- DIRECTIONS:
Would you please retype, exactly, the lines of the listing below between the line with "every (307, 30)" and the line with "Adding support for", inclusive?

- EXTRACTED DATA:
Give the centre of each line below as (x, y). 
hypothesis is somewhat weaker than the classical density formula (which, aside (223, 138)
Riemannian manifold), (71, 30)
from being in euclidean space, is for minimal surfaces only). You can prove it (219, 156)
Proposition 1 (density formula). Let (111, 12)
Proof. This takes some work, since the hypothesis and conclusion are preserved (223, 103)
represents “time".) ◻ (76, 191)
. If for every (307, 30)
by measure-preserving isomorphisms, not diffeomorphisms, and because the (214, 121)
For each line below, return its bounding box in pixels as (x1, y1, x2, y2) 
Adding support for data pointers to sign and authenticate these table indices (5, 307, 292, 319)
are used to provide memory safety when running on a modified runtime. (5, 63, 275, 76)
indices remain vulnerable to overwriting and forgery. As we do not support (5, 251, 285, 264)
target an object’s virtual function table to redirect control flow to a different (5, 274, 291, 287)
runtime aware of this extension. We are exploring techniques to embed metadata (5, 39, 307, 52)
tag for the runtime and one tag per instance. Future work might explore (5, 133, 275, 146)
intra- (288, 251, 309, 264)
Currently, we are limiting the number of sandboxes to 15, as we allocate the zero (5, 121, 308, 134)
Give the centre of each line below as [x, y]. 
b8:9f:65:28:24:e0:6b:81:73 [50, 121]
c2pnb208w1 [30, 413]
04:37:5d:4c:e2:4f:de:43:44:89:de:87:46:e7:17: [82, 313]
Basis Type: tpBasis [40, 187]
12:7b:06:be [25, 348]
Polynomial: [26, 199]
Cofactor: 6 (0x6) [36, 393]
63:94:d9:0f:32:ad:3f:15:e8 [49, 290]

...

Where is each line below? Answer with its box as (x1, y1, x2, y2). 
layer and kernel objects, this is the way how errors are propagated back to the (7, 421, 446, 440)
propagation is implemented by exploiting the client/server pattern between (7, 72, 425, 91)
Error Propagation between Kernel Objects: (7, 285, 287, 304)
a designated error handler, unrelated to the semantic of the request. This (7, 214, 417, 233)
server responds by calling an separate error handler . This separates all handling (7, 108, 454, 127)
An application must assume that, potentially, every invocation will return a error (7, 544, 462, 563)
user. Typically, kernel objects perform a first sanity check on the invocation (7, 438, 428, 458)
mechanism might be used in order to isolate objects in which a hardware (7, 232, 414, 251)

...

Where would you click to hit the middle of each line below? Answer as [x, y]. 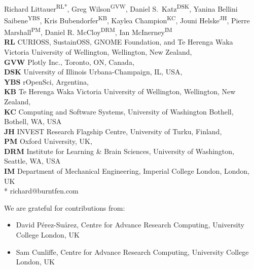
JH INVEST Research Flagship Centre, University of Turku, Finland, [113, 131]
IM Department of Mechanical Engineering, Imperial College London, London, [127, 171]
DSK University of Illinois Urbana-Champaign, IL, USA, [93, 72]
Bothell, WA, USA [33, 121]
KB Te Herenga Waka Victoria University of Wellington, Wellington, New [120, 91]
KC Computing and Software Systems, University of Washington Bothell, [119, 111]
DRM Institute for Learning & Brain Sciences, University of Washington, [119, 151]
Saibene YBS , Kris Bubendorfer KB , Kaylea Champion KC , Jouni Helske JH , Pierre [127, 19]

- ANSWER SPACE:
. If for every (307, 30)
by measure-preserving isomorphisms, not diffeomorphisms, and because the (214, 121)
For each line below, return its bounding box in pixels as (x1, y1, x2, y2) 
Adding support for data pointers to sign and authenticate these table indices (5, 307, 292, 319)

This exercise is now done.